- [Task objective]: Show, in full, each line of the data that contains "Quantity".

(Collected data entries)
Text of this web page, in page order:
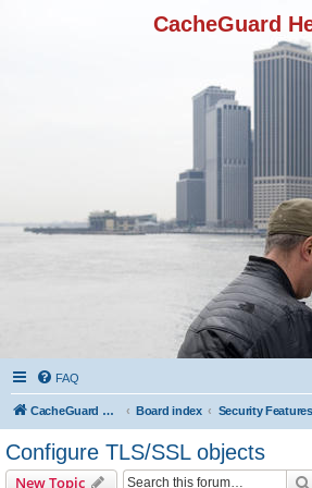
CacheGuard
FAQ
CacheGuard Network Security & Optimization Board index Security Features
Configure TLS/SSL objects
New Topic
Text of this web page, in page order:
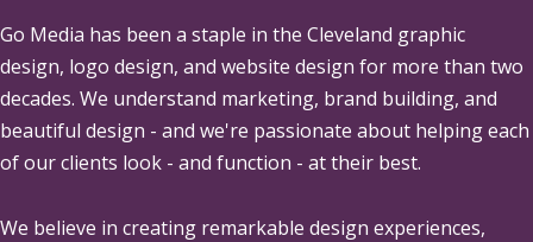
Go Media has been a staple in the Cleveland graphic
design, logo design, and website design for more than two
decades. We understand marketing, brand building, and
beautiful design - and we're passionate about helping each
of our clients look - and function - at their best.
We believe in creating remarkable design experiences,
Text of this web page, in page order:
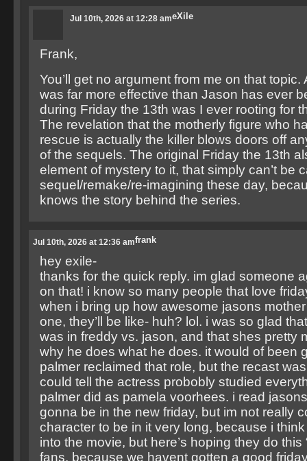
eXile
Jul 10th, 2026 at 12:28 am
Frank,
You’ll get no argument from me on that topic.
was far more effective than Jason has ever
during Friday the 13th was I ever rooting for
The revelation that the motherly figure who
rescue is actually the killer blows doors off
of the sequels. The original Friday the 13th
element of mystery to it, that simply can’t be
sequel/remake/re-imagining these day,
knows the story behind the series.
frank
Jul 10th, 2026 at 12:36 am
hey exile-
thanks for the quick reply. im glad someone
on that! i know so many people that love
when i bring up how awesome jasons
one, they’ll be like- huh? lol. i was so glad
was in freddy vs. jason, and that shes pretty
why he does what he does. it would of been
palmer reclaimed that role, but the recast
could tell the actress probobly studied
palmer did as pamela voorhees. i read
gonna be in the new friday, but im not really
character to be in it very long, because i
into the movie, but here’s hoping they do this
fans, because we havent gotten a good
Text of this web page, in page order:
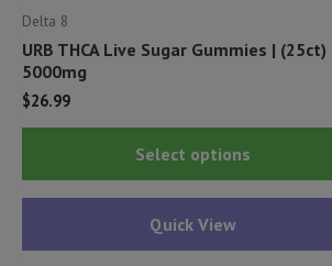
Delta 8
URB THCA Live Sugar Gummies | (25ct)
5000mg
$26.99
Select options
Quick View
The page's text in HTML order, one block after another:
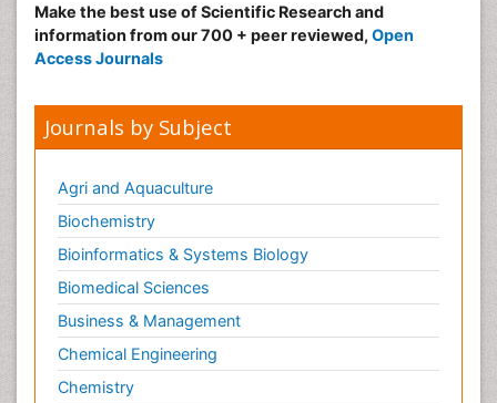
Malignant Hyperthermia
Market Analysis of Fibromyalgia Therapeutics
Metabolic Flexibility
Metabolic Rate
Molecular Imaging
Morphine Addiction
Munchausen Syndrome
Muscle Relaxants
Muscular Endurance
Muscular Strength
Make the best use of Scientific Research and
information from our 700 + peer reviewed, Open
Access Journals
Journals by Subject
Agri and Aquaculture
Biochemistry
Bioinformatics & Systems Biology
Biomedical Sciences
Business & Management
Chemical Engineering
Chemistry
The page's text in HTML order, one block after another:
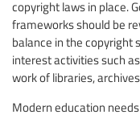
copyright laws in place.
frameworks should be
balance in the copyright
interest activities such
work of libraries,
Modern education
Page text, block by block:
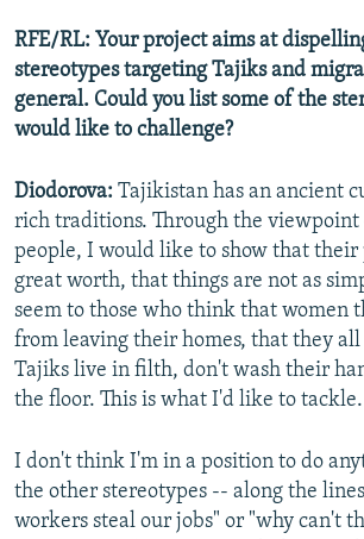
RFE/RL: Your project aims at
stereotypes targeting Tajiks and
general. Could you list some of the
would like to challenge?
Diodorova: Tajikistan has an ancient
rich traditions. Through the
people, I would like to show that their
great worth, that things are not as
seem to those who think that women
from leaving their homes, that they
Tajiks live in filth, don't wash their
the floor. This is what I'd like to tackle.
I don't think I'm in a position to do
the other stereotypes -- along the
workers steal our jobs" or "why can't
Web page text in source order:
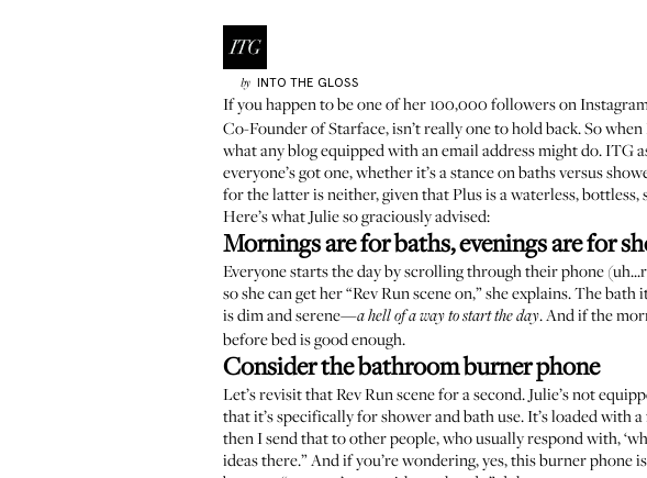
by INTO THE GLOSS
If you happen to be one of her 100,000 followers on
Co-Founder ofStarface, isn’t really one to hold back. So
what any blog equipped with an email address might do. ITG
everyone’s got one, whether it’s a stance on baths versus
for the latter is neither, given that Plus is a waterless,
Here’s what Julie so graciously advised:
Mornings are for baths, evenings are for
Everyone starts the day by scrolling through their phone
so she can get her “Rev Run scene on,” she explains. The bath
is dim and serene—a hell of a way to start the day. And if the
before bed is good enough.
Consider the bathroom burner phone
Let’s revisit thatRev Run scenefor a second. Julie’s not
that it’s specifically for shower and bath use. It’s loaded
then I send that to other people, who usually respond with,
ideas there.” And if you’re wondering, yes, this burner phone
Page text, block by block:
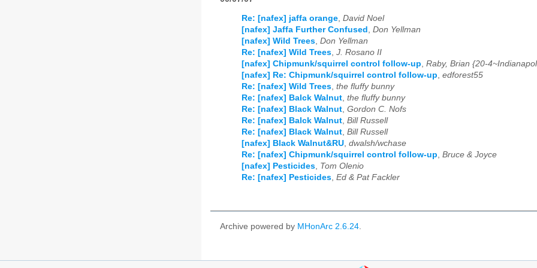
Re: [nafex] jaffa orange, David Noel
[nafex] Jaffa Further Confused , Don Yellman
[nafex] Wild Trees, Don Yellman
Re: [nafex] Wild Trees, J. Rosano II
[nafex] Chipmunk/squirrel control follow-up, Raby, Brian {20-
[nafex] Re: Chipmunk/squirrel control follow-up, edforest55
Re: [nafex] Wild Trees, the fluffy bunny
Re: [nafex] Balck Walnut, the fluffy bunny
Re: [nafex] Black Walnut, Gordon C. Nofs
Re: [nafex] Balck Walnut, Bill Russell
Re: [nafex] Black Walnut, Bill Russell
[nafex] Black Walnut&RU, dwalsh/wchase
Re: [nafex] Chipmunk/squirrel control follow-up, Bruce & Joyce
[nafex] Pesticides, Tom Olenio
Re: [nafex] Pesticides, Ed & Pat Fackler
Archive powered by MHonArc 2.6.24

* * *

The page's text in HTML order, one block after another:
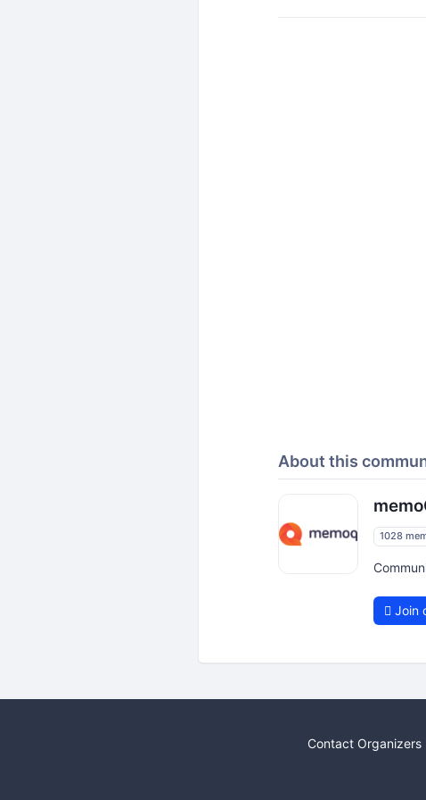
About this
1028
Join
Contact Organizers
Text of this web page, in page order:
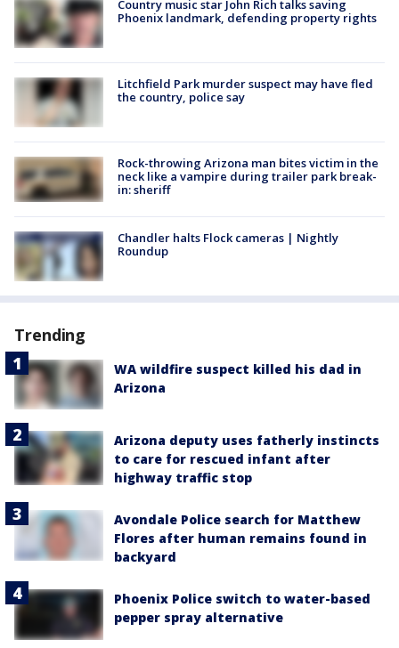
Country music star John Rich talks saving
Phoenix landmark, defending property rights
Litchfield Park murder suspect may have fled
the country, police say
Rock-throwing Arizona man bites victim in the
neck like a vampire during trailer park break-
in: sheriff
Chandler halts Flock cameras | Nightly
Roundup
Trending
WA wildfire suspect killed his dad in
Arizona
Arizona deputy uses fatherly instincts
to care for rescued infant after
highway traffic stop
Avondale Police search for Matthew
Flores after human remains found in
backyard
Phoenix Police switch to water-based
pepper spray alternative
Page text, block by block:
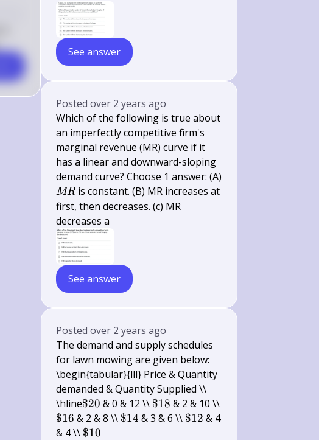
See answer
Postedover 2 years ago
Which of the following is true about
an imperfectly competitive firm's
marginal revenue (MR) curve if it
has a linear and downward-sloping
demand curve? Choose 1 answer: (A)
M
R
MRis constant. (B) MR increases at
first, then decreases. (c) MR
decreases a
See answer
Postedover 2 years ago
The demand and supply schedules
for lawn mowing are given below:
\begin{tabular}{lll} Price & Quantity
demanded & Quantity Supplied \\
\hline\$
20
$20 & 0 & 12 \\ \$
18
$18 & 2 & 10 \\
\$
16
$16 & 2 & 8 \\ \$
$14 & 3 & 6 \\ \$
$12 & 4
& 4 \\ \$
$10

--

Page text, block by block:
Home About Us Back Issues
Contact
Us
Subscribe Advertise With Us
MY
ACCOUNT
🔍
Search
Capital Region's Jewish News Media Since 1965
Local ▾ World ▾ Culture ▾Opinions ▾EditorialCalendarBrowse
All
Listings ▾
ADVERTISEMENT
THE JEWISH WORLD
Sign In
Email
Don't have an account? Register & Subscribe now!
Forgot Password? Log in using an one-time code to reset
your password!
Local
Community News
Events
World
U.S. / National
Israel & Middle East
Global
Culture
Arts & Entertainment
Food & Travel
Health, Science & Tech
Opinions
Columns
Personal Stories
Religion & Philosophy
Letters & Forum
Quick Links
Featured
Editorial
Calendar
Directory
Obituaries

- [Response]:
\begin{tabular}{lll} Price & Quantity
demanded & Quantity Supplied \\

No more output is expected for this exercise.